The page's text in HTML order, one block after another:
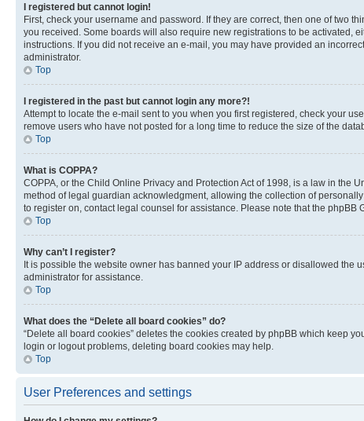
I registered but cannot login!
First, check your username and password. If they are correct, then one of two
you received. Some boards will also require new registrations to be activated,
instructions. If you did not receive an e-mail, you may have provided an
administrator.
Top
I registered in the past but cannot login any more?!
Attempt to locate the e-mail sent to you when you first registered, check your
remove users who have not posted for a long time to reduce the size of the
Top
What is COPPA?
COPPA, or the Child Online Privacy and Protection Act of 1998, is a law in the
method of legal guardian acknowledgment, allowing the collection of
to register on, contact legal counsel for assistance. Please note that the
Top
Why can’t I register?
It is possible the website owner has banned your IP address or disallowed the
administrator for assistance.
Top
What does the “Delete all board cookies” do?
“Delete all board cookies” deletes the cookies created by phpBB which keep
login or logout problems, deleting board cookies may help.
Top
User Preferences and settings
+===+
▶ **PROBLEM TO SOLVE**: Your answer should be a single number, which is the count of lines in the data above that include the word "have".

▶ **WORKED SOLUTION**: 2